§ **PROBLEM STATEMENT**: Only the first line of the listing and the lines after it, up to and including the one containing "officials and Church", should be retyped exactly.
Segment Start: GIVEN DATA
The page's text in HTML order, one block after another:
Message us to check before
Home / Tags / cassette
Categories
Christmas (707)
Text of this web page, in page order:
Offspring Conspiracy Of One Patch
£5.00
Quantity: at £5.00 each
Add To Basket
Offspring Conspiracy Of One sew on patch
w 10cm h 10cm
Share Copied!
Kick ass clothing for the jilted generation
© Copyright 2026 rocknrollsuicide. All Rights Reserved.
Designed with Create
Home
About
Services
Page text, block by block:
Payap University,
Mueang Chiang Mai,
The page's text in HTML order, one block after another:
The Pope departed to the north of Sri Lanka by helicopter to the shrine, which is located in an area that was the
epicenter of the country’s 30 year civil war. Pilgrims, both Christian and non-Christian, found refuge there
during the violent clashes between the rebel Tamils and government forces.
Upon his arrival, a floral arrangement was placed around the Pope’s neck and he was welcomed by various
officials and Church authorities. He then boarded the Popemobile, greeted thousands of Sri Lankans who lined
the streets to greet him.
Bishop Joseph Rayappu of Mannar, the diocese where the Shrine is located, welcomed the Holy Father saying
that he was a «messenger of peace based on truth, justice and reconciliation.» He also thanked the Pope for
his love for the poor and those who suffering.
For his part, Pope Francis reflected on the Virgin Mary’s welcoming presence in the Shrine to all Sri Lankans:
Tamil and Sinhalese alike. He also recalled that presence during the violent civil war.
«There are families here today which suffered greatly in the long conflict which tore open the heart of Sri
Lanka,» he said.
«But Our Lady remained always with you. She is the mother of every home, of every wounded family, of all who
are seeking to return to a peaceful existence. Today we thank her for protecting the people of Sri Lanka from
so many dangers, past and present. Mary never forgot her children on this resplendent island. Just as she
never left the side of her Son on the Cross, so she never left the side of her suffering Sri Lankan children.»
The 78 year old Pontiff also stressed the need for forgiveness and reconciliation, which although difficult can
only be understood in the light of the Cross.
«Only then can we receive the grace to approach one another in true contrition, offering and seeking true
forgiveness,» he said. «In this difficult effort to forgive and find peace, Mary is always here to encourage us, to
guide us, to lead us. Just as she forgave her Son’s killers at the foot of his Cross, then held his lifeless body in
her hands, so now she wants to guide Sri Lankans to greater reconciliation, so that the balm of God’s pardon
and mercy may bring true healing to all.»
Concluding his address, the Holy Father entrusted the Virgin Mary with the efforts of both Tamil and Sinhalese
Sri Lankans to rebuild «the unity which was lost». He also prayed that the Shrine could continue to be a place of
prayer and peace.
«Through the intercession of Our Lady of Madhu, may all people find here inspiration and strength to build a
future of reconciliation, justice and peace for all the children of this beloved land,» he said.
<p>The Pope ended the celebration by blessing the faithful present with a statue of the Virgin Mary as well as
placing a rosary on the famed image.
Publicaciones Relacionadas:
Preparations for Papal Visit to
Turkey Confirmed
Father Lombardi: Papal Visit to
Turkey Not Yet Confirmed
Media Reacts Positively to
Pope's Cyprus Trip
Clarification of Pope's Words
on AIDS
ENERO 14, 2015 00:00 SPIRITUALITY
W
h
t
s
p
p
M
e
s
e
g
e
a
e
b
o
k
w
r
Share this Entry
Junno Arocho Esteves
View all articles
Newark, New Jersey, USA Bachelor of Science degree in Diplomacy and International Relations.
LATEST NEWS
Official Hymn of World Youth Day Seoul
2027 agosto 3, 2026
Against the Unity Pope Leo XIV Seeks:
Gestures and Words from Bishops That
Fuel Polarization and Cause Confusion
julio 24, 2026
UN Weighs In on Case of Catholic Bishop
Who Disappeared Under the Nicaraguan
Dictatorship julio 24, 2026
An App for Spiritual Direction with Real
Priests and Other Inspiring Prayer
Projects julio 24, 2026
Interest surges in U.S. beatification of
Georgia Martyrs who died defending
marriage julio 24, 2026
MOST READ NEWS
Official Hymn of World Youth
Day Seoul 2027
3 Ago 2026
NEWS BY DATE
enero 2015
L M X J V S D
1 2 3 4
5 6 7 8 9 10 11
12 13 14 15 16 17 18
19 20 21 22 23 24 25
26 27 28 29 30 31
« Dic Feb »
Segment End: GIVEN DATA
§ **PROBLEM SOLUTION**:
The page's text in HTML order, one block after another:
Message us to check before
Home / Tags / cassette
Categories
Christmas (707)
Text of this web page, in page order:
Offspring Conspiracy Of One Patch
£5.00
Quantity: at £5.00 each
Add To Basket
Offspring Conspiracy Of One sew on patch
w 10cm h 10cm
Share Copied!
Kick ass clothing for the jilted generation
© Copyright 2026 rocknrollsuicide. All Rights Reserved.
Designed with Create
Home
About
Services
Page text, block by block:
Payap University,
Mueang Chiang Mai,
The page's text in HTML order, one block after another:
The Pope departed to the north of Sri Lanka by helicopter to the shrine, which is located in an area that was the
epicenter of the country’s 30 year civil war. Pilgrims, both Christian and non-Christian, found refuge there
during the violent clashes between the rebel Tamils and government forces.
Upon his arrival, a floral arrangement was placed around the Pope’s neck and he was welcomed by various
officials and Church authorities. He then boarded the Popemobile, greeted thousands of Sri Lankans who lined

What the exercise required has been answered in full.